Прямо на ходу один из компании спустился в ресторан и вернулся на крышу с водкой, вином и закусками, каких Исмагиль-абы давно уже не видел. Так, пируя на крыше ресторана, доехал он до дома. На прощание новоявленные "друзья" дали ему буханку белого хлеба и красную тридцатку...
XXVIII
В Оренбурге Рушан пробыл четыре дня. Архивы махалли Захид-хазрат, где родился Исмагиль-абы, частью пропали в гражданскую, когда на постое в квартале стояли дутовцы, а потом перевозились не раз из помещения в помещение, а немецкая пословица не зря гласит: "Два переезда равны одному пожару". Да что там давнее! Он с трудом отыскал два письма матери, которые она отправила в архив три месяца назад, и на которые не было ни ответа, ни привета. Но здесь уж Дасаев стучался не только в разные двери, но и стучал по столу во многих кабинетах.

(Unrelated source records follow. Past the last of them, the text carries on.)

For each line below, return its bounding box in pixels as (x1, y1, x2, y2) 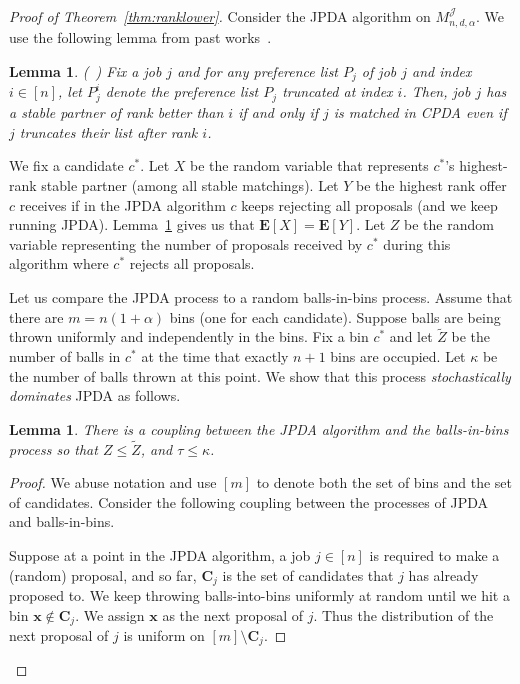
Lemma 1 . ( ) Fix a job (9, 61, 162, 82)
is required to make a (369, 544, 500, 565)
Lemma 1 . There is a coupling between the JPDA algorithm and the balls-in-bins (9, 418, 509, 439)
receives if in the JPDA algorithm (19, 194, 226, 215)
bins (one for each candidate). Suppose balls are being (169, 306, 501, 327)
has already (408, 564, 479, 585)
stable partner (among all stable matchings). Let (41, 174, 339, 195)
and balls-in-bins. (9, 511, 115, 532)

Оренбург изменился здорово, с тех пор как открыли здесь газ, население удвоилось. В какой конец города ни заедешь, везде жилые массивы --одноликие, без фантазии: что в Ташкенте, что в Туле. Считай, сошел на нет еще один старинный русский город с неповторимым ликом, но зато появился новый индустриальный гигант. И любимый Дасаевым Урал там замелел дальше некуда, а берега, окаймленные некогда буйной зеленью лесов, вызывали жалость. Единственным утешением поездки служили добытые с большим трудом две маленькие справки.
Отпускные дни таяли один за другим, а Дасаев, не столько от сознания исполненного долга, а скорее от приобщения вновь к своему корню, роду или еще от какого-то неясного ощущения близкого родства к краю, людям, дому, реке, всему окружающему его в эти три недели, находился в таком душевном равновесии, душевном покое, какого давно уже не знал.
Сдав документы в собес, он часто ездил на велосипеде или ходил пешком на Илек: загорал, купался, пытался рыбачить. Но даже на самых жирных червей и щедрую, обильную приманку ловилась мелочь - рыбу извели подчистую.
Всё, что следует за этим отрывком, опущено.